DATA EXCERPTS
============================================================
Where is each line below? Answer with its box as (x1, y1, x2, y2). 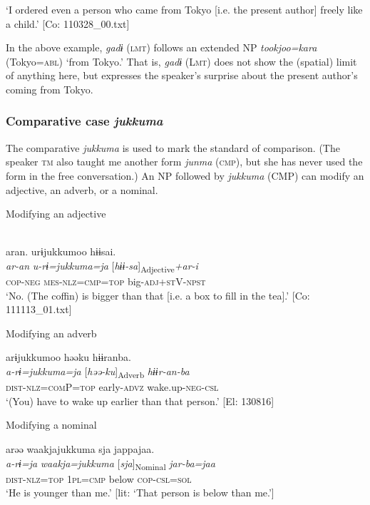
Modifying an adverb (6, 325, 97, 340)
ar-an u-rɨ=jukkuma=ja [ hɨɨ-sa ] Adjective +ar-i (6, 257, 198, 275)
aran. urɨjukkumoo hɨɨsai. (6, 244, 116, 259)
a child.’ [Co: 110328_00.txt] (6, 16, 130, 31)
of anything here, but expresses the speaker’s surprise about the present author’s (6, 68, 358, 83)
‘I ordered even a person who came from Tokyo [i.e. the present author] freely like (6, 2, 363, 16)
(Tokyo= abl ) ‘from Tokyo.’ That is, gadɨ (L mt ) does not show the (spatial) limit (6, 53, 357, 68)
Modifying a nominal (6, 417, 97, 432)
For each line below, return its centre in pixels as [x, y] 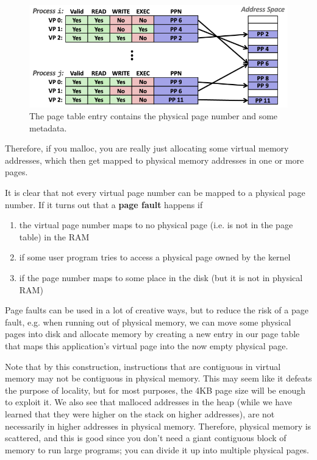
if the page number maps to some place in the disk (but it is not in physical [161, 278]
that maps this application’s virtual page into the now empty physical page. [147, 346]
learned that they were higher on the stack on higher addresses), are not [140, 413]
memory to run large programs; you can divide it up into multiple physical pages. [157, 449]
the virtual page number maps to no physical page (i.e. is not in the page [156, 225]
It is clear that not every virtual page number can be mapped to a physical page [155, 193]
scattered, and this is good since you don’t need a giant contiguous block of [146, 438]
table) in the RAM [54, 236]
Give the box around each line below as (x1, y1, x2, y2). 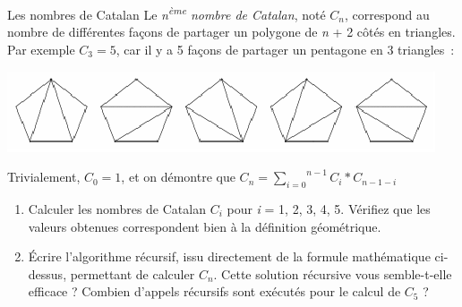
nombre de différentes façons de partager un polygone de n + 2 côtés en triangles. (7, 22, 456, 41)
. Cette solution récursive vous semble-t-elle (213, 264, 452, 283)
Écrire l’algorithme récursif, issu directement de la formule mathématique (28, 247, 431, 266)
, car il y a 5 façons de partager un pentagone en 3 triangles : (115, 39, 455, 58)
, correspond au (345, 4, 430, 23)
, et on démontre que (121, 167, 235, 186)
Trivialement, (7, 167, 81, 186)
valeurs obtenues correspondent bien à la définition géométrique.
============================================================
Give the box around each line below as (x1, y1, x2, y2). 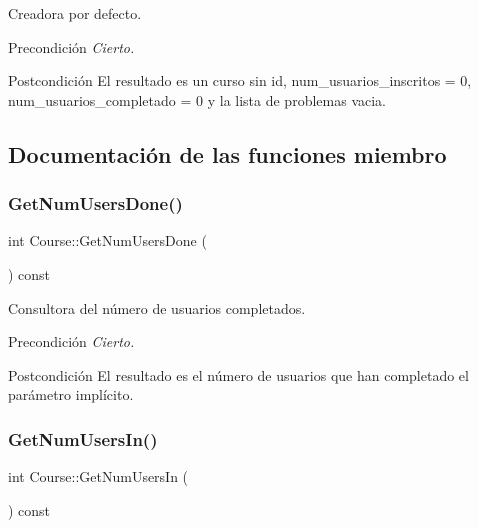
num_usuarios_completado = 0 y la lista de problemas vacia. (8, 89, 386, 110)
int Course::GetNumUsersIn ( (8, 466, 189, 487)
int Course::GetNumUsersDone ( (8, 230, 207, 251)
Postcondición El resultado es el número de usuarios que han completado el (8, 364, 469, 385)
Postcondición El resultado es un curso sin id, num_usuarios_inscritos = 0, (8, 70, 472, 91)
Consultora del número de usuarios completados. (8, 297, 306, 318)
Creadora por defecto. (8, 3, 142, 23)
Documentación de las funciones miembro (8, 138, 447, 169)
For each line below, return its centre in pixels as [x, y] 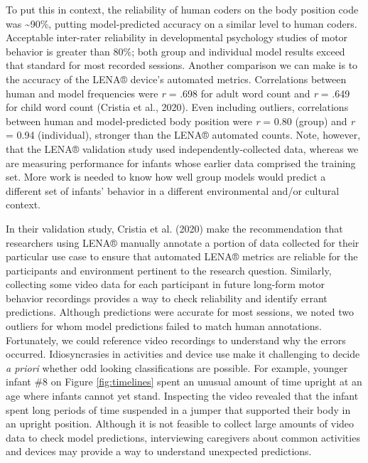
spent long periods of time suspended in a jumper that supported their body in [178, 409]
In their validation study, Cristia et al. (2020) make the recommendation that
============================================================
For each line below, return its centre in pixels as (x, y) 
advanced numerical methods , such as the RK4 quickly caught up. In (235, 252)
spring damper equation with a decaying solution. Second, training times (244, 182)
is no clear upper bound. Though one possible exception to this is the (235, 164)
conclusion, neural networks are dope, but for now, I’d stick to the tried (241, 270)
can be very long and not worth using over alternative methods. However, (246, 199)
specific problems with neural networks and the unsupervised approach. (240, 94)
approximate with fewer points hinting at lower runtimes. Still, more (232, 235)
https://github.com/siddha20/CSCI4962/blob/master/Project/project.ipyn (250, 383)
============================================================
For this exercise, return exactly the lines above from the line with "Where is each" through the line with "if the page", both included. Do not copy the pictures.

Where is each line below? Answer with its box as (x1, y1, x2, y2). 
Modifying an adverb (6, 325, 97, 340)
ar-an u-rɨ=jukkuma=ja [ hɨɨ-sa ] Adjective +ar-i (6, 257, 198, 275)
aran. urɨjukkumoo hɨɨsai. (6, 244, 116, 259)
a child.’ [Co: 110328_00.txt] (6, 16, 130, 31)
of anything here, but expresses the speaker’s surprise about the present author’s (6, 68, 358, 83)
‘I ordered even a person who came from Tokyo [i.e. the present author] freely like (6, 2, 363, 16)
(Tokyo= abl ) ‘from Tokyo.’ That is, gadɨ (L mt ) does not show the (spatial) limit (6, 53, 357, 68)
Modifying a nominal (6, 417, 97, 432)
For each line below, return its centre in pixels as [x, y] 
if the page number maps to some place in the disk (but it is not in physical [161, 278]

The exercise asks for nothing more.